__WHAT IS EXPECTED__
Output exactly the lines from the one with "Rosemary dos (133, 272)" through the last line of the data below, both included, and nothing more.
+ + + +
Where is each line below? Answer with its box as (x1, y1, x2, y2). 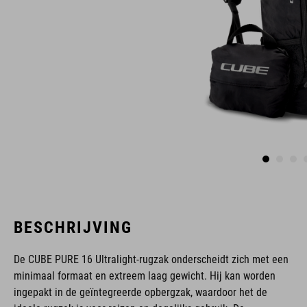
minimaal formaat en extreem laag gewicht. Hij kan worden (14, 269, 275, 282)
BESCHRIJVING (14, 218, 132, 237)
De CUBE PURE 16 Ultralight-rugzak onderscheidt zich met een (14, 253, 288, 266)
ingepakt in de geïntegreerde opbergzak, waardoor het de (14, 286, 267, 299)
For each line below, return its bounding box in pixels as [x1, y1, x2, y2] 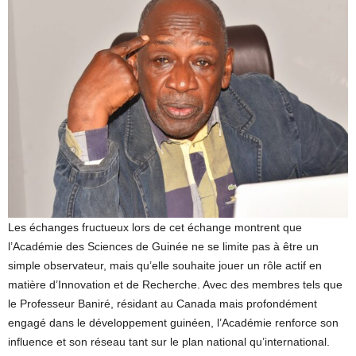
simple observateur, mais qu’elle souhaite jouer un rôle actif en [8, 259, 322, 272]
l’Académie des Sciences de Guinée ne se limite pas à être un [8, 240, 319, 253]
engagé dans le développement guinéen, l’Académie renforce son [8, 316, 339, 329]
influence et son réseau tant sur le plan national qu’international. [8, 335, 330, 348]
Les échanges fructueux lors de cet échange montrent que [8, 221, 302, 234]
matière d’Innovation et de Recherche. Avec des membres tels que [8, 278, 342, 291]
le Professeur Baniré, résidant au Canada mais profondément [8, 297, 317, 310]
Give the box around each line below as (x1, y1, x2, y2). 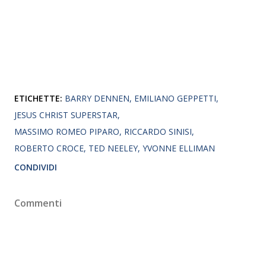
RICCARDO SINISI (124, 125, 192, 137)
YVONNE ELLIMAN (142, 142, 215, 154)
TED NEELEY (88, 142, 138, 154)
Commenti (14, 196, 62, 210)
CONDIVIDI (14, 161, 57, 173)
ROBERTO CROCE (14, 142, 84, 154)
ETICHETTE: (14, 92, 62, 104)
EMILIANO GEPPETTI (134, 92, 216, 104)
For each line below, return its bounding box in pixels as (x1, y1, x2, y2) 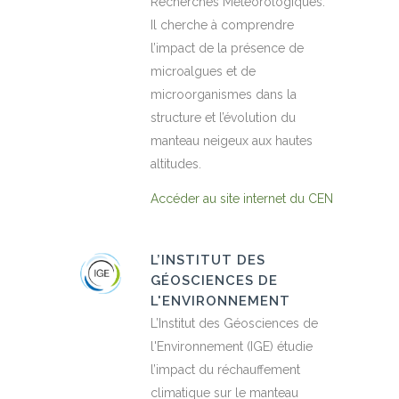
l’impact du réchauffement (151, 362, 300, 378)
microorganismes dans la (151, 87, 297, 102)
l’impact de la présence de (151, 41, 304, 56)
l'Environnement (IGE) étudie (151, 339, 313, 354)
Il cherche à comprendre (151, 18, 294, 33)
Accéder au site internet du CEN (151, 191, 333, 207)
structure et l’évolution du (151, 110, 296, 126)
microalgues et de (151, 64, 256, 79)
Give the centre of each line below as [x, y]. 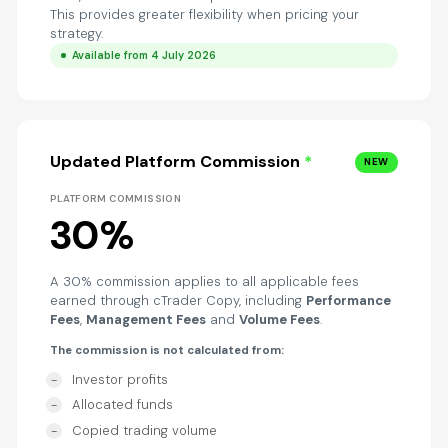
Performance [348, 300]
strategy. [76, 33]
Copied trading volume [144, 431]
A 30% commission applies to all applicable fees [204, 281]
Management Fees [145, 319]
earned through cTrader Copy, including [177, 300]
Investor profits [119, 379]
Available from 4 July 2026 [144, 55]
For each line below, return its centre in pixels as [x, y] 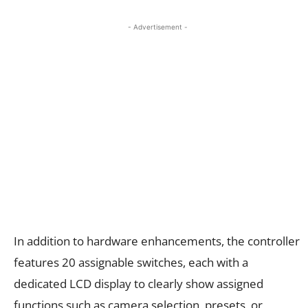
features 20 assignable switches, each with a [131, 262]
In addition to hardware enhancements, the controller [157, 241]
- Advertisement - [157, 26]
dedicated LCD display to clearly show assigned [139, 283]
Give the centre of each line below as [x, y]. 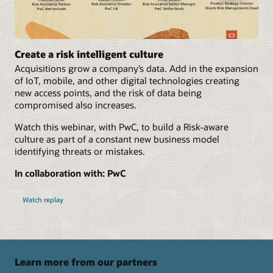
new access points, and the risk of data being [108, 92]
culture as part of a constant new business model [117, 139]
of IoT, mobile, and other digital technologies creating [127, 80]
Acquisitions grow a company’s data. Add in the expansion [136, 68]
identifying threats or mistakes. [80, 151]
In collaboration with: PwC [70, 173]
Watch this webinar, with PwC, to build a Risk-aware [122, 127]
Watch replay [43, 200]
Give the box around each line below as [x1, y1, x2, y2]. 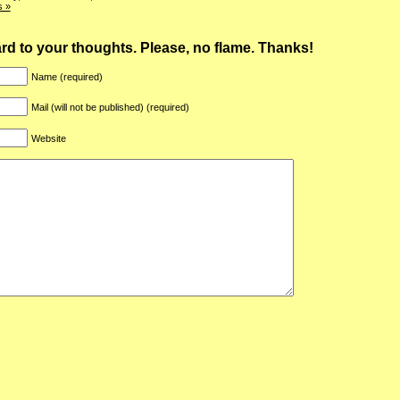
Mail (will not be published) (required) [31, 102, 189, 113]
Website [31, 132, 66, 144]
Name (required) [31, 71, 103, 83]
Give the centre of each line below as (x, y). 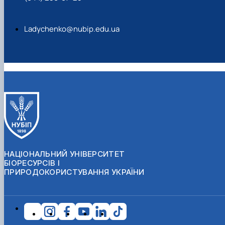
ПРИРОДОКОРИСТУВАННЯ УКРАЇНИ (74, 172)
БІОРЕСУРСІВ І (32, 163)
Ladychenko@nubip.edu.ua (72, 29)
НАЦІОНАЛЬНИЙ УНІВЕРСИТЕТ (65, 154)
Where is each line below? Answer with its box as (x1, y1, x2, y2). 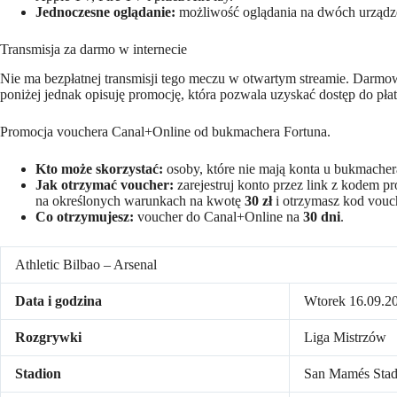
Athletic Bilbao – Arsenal (15, 256, 157, 272)
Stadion (15, 365, 61, 381)
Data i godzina (15, 292, 102, 308)
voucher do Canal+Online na (134, 208, 303, 224)
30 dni (303, 208, 340, 224)
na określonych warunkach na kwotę (35, 192, 245, 208)
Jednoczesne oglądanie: (35, 4, 175, 19)
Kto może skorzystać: (35, 160, 163, 176)
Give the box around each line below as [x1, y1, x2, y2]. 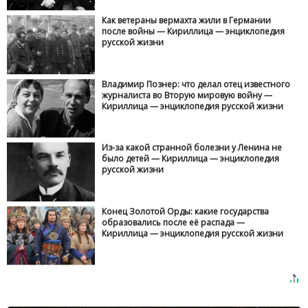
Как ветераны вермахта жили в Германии [102, 14, 272, 27]
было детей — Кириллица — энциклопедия [102, 153, 280, 165]
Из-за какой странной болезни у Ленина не [102, 142, 283, 154]
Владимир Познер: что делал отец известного [102, 78, 291, 90]
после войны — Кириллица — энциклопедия [102, 25, 285, 38]
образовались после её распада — [102, 216, 245, 228]
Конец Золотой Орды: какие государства [102, 205, 269, 217]
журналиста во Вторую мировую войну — [102, 89, 273, 101]
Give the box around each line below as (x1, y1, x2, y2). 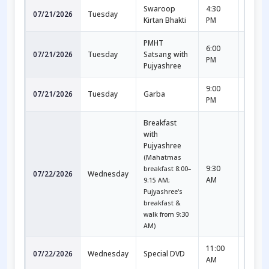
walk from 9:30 (144, 210, 189, 219)
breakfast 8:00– (144, 164, 191, 173)
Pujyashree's (144, 187, 183, 196)
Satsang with (144, 49, 188, 59)
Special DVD (144, 248, 185, 259)
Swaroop (144, 3, 175, 14)
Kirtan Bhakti (144, 14, 186, 25)
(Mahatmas (144, 153, 181, 162)
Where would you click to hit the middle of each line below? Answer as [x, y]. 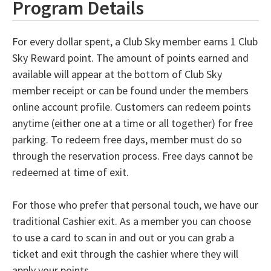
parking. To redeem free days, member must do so [127, 140]
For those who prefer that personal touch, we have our [135, 205]
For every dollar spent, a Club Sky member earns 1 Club [135, 42]
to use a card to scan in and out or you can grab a [123, 238]
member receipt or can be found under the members [130, 91]
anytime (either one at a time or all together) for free [132, 123]
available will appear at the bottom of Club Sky [117, 74]
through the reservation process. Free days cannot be [132, 156]
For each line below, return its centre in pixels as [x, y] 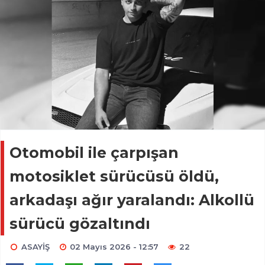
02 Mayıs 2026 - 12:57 [114, 247]
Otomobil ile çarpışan [94, 153]
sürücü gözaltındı [80, 224]
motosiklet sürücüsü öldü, [114, 177]
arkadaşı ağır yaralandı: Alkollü [132, 200]
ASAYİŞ [35, 247]
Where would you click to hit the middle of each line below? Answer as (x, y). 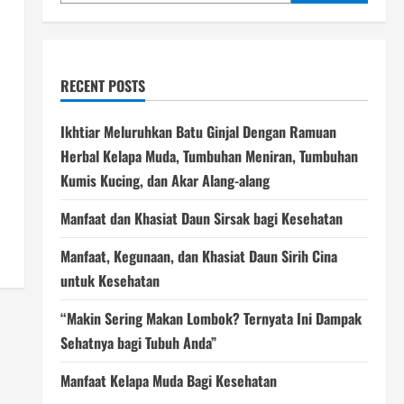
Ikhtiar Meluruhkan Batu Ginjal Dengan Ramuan (198, 132)
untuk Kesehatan (110, 280)
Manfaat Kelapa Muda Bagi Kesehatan (168, 381)
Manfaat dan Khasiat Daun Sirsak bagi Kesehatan (201, 218)
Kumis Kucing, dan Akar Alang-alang (165, 180)
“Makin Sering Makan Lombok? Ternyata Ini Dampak (211, 318)
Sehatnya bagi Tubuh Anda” (138, 343)
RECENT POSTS (102, 86)
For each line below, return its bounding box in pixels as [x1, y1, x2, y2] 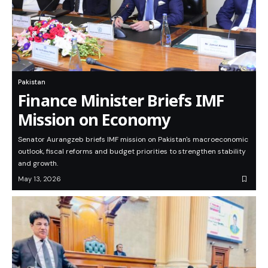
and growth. [18, 159, 58, 169]
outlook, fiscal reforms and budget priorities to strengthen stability [18, 147, 246, 157]
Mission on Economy [18, 108, 170, 131]
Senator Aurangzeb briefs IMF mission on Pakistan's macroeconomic [18, 135, 248, 145]
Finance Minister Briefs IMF [18, 89, 224, 112]
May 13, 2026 [18, 175, 61, 184]
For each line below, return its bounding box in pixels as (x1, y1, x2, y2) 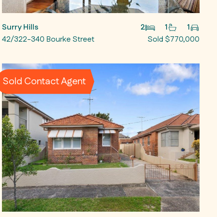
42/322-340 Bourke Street (1, 33, 94, 45)
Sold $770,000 (147, 33, 200, 45)
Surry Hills (1, 21, 38, 33)
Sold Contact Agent (2, 75, 86, 89)
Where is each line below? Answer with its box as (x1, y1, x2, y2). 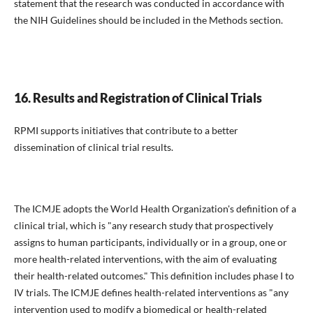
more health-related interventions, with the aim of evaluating (13, 252, 277, 265)
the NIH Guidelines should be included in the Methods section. (13, 13, 283, 26)
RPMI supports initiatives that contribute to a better (13, 124, 238, 136)
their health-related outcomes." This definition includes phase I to (13, 269, 294, 282)
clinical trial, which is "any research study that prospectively (13, 219, 273, 231)
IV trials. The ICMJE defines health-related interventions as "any (13, 286, 289, 298)
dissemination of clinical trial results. (13, 140, 173, 153)
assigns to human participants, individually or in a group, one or (13, 235, 287, 248)
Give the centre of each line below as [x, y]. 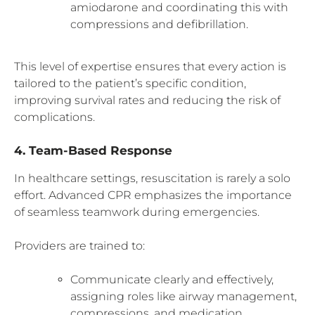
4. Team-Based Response [93, 150]
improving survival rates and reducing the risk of [147, 100]
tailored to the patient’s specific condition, [130, 83]
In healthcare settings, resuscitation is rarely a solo [152, 178]
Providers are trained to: [79, 245]
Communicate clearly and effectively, [172, 279]
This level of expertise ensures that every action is [150, 66]
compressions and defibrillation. [159, 24]
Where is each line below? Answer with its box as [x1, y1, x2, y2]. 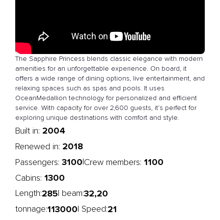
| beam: [58, 189, 84, 198]
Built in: [15, 127, 42, 136]
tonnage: [15, 205, 47, 214]
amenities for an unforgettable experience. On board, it [15, 65, 187, 72]
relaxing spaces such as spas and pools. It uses [15, 85, 165, 92]
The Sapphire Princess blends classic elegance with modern [15, 55, 203, 62]
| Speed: [78, 205, 108, 214]
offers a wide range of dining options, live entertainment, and [15, 75, 205, 82]
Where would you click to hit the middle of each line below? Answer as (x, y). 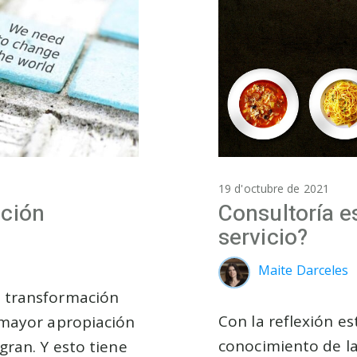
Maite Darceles (304, 270)
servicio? (263, 237)
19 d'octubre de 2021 (274, 188)
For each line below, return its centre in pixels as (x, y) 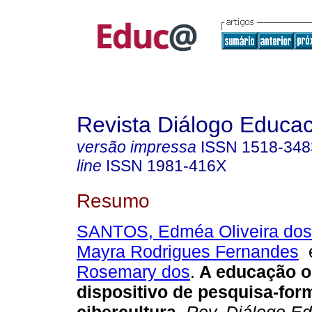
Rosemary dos (133, 272)
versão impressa (136, 147)
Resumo (113, 200)
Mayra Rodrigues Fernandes (188, 252)
+ + + +
__SOLUTION TO THIS EXERCISE__
Rosemary dos (133, 272)
versão impressa (136, 147)
Resumo (113, 200)
Mayra Rodrigues Fernandes (188, 252)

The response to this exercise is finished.